CUDA contexts

Does cuda contexts provide any data isolation? For instance, if two applications run concurrently and use different contexts is it possible for the first one to access the data of the second? If there is protection how it is achieved?

Generally, a CUDA context can be thought of as being analogous to a process. This statement is directly made in the programming guide description of a context. You may wish to read that linked section.

Like processes, contexts generally have isolation between them. A counter-example would be CUDA IPC.

I don’t have any details for “how it is achieved”. However to test the idea, you could take an address from one context, and attempt to dereference that address in another context. You will find that you won’t be able to successfully dereference the address. This could be done for example with host-based IPC to pass the address from one process to another, or perhaps a more “manual” method.

1 Like

What will happen if I create an application that allocates all the GPU memory and sets it to zero. Then inside the kernel, I will print all the memory addresses. From a second application, I will start a kernel. From this kernel, I will print all the GPU memory. Can I print the same values?

How would you do that?

I don’t think so. That is the point of the isolation.

Why not try it? I think your thought experiment here has flaws or nonsense wrapped into it:

  • I create an application that allocates all the GPU memory and sets it to zero.
  • Then inside the kernel, I will print all the memory addresses
  • From a second application, I will start a kernel.

So far, so good. No issues, and your thought experiment so far makes sense.

  • From this kernel, I will print all the GPU memory.

???

How will you do that? You would need a pointer of some sort, right? Where are you going to get that pointer?

Anyway, it really doesn’t matter how you arrive at the pointer. It certainly could not be arrived at through a valid operation like cudaMalloc, because you have already allocated all the memory, so cudaMalloc would presumably return an out of memory error. Therefore your pointer will be arrived at by some bizarre method. Any such pointer would not be valid in the memory space of the 2nd context, and any attempted usage would trigger a protection fault, just as if you dereferenced a null pointer, or accessed out of bounds, etc.

Anyway, try it.

(I am using the words “protection fault” loosely.

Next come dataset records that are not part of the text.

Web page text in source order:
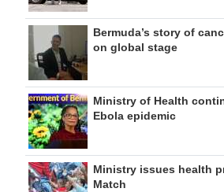
Bermuda’s story of
on global stage
Ministry of Health
Ebola epidemic
Ministry issues health
Match
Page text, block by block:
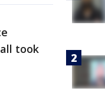
took
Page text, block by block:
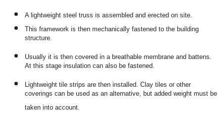
A lightweight steel truss is assembled and erected on site.
This framework is then mechanically fastened to the building
structure.
Usually it is then covered in a breathable membrane and battens.
At this stage insulation can also be fastened.
Lightweight tile strips are then installed. Clay tiles or other
coverings can be used as an alternative, but added weight must be
taken into account.
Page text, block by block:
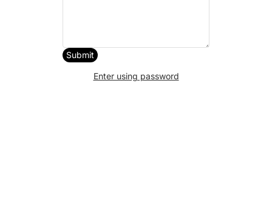
Submit
Enter using password

The GPU has a method to detect illegal address space accesses. It would detect such an access in the context of the 2nd kernel in this scenario. I’m not suggesting “protection fault” means whatever you think it means. I’m suggesting the GPU would detect the illegal access in some unspecified fashion, and would do something catastrophic to the context.)

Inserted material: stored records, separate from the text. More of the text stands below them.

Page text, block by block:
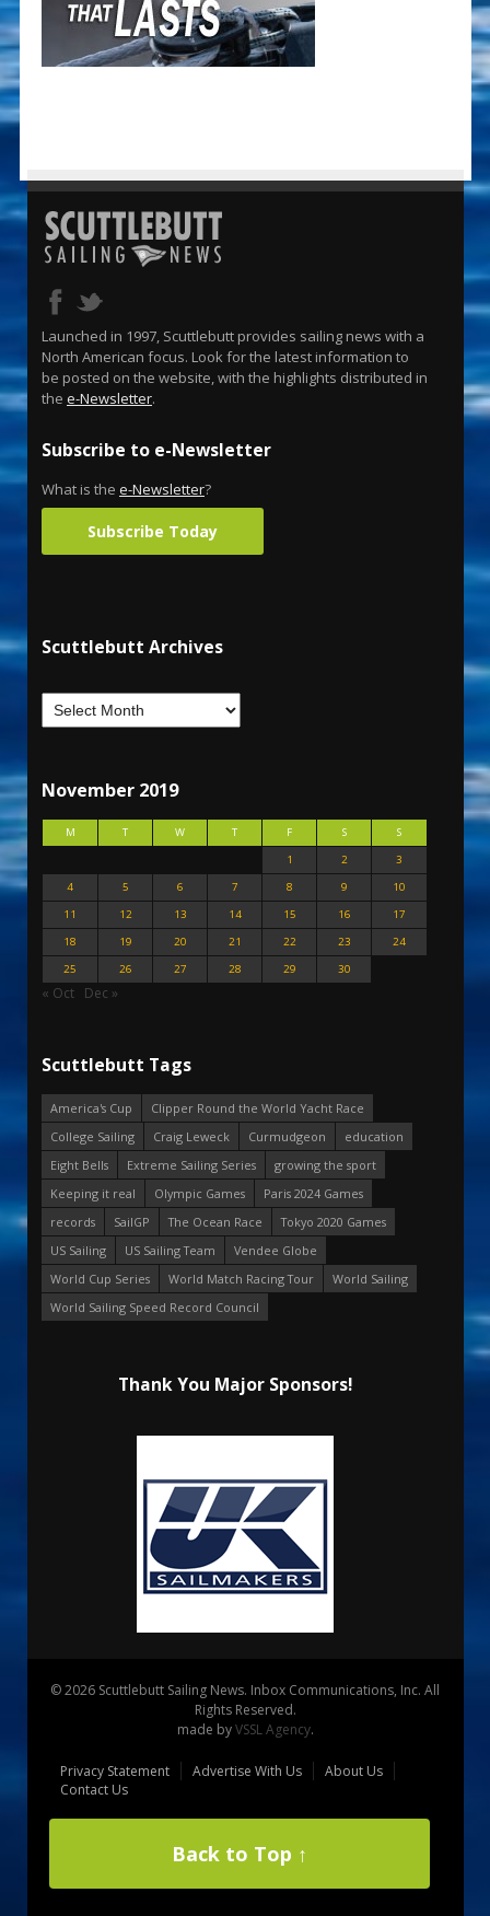
Launched in 1997, Scuttlebutt provides sailing news with a
North American focus. Look for the latest information to
be posted on the website, with the highlights distributed in
the e-Newsletter.
Subscribe to e-Newsletter
What is the e-Newsletter?
Subscribe Today
Scuttlebutt Archives
November 2019
M T W T F S
S
1
2
3
4
5 6 7 8 9
10
11
12 13 14 15 16
17
18
19 20 21 22 23
24
25
26 27 28 29 30
« Oct Dec »
Scuttlebutt Tags
America's Cup
Clipper Round the World Yacht Race
College Sailing
Craig Leweck Curmudgeon
education
Eight Bells
Extreme Sailing Series
growing the sport
Keeping it real
Olympic Games
Paris 2024 Games
records
SailGP The Ocean Race
Tokyo 2020 Games
US Sailing
US Sailing Team
Vendee Globe
World Cup Series
World Match Racing Tour
World Sailing
World Sailing Speed Record Council
Thank You Major Sponsors!
© 2026 Scuttlebutt Sailing News. Inbox Communications, Inc. All
Rights Reserved.
made byVSSL Agency.
Privacy Statement Advertise With Us
About Us
Contact Us
Back to Top ↑

It occurs to me later that perhaps you are talking about the idea of data “leaking” from one application to another. After the first application exits, is there a possibility for a subsequent app to read data “left behind” by the first application. I don’t know if CUDA happens to provide guarantees against this (it may, I’m just not able to cite any at the moment), but my simple test suggests it is at least not typical:

$ cat t2257.cu
#include <iostream>
#include <cstdlib>
const int val = 33;
int main(int argc, char *argv[]){

  unsigned char *p;
  const size_t ds = 31ULL*1048576*1024;
  cudaMalloc(&p, ds);
  if (argc > 1){
    unsigned char *h;
    h = (unsigned char *)malloc(ds);
    cudaMemcpy(h, p, ds, cudaMemcpyDeviceToHost);
    for (int i = 0; i < ds; i++) if (h[i] == val) std::cout << "match at index: " << i << std::endl;
    }
  else {
    cudaMemset(p, val, ds);}
}
$ nvcc -o t2257 t2257.cu
$ compute-sanitizer ./t2257
========= COMPUTE-SANITIZER
========= ERROR SUMMARY: 0 errors
$ compute-sanitizer ./t2257 1
========= COMPUTE-SANITIZER
========= ERROR SUMMARY: 0 errors
$

This is on a 32GB V100, CUDA 11.4. Similar results are observed without the use of compute-sanitizer and over a number of runs. So it appears there may be some scrubbing going on.

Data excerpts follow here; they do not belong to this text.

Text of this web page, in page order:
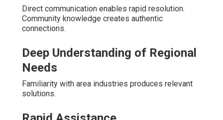
Direct communication enables rapid resolution.
Community knowledge creates authentic
connections.
Deep Understanding of Regional
Needs
Familiarity with area industries produces relevant
solutions.
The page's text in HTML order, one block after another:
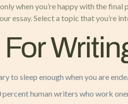
when you’re happy with the
essay. Select a topic that you’re
to sleep enough when you are
percent human writers who work
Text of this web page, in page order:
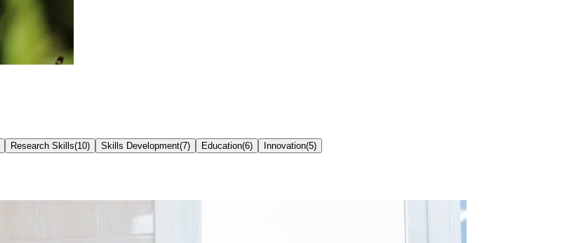
Research Skills(10) Skills Development(7) Education(6) Innovation(5)
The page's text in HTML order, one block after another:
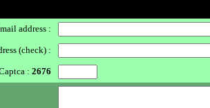
address :
(check) :
: 2676
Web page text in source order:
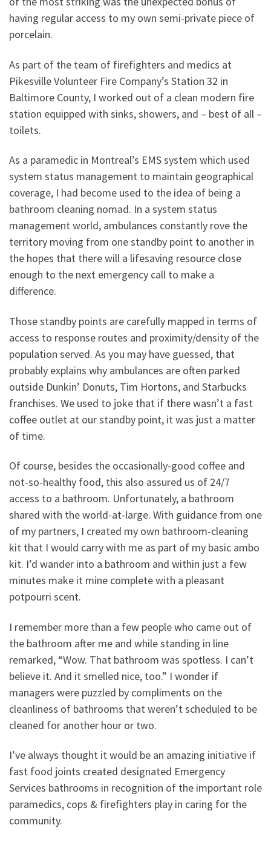
having regular access to my own semi-private piece of
porcelain.
As part of the team of firefighters and medics at
Pikesville Volunteer Fire Company’s Station 32 in
Baltimore County, I worked out of a clean modern fire
station equipped with sinks, showers, and – best of all –
toilets.
As a paramedic in Montreal’s EMS system which used
system status management to maintain geographical
coverage, I had become used to the idea of being a
bathroom cleaning nomad. In a system status
management world, ambulances constantly rove the
territory moving from one standby point to another in
the hopes that there will a lifesaving resource close
enough to the next emergency call to make a
difference.
Those standby points are carefully mapped in terms of
access to response routes and proximity/density of the
population served. As you may have guessed, that
probably explains why ambulances are often parked
outside Dunkin’ Donuts, Tim Hortons, and Starbucks
franchises. We used to joke that if there wasn’t a fast
coffee outlet at our standby point, it was just a matter
of time.
Of course, besides the occasionally-good coffee and
not-so-healthy food, this also assured us of 24/7
access to a bathroom. Unfortunately, a bathroom
shared with the world-at-large. With guidance from one
of my partners, I created my own bathroom-cleaning
kit that I would carry with me as part of my basic ambo
kit. I’d wander into a bathroom and within just a few
minutes make it mine complete with a pleasant
potpourri scent.
I remember more than a few people who came out of
the bathroom after me and while standing in line
remarked, “Wow. That bathroom was spotless. I can’t
believe it. And it smelled nice, too.” I wonder if
managers were puzzled by compliments on the
cleanliness of bathrooms that weren’t scheduled to be
cleaned for another hour or two.
I’ve always thought it would be an amazing initiative if
fast food joints created designated Emergency
Services bathrooms in recognition of the important role
paramedics, cops & firefighters play in caring for the
community.

Thank you very much for your response. So there are multiple TLBs (one per context?) that perform the virtual to physical address translation and when a kernel from a context performs illegal accesses this leads to an error?

I don’t know any of those details. Yes, when a kernel performs an illegal access, it leads to an error.

(OK. If you access an array one byte beyond the end of a valid allocation, and you do not use a tool like compute-sanitizer, you may not see an error. But this really isn’t the case being discussed. And certainly if you access far enough beyond the end of a valid allocation, you will see an error.)

1 Like

The GPU is a collection of multiple independent engines that can run different contexts simultaneously. The two most common engines are the GR (3D + 2D + compute) and the Asynchronous Copy Engine. Each engine can run 1 context at a time. Each engine has a separate page table pointer via the context. On a context switch the TLBs are invalidated.

1 Like

This topic was automatically closed 14 days after the last reply. New replies are no longer allowed.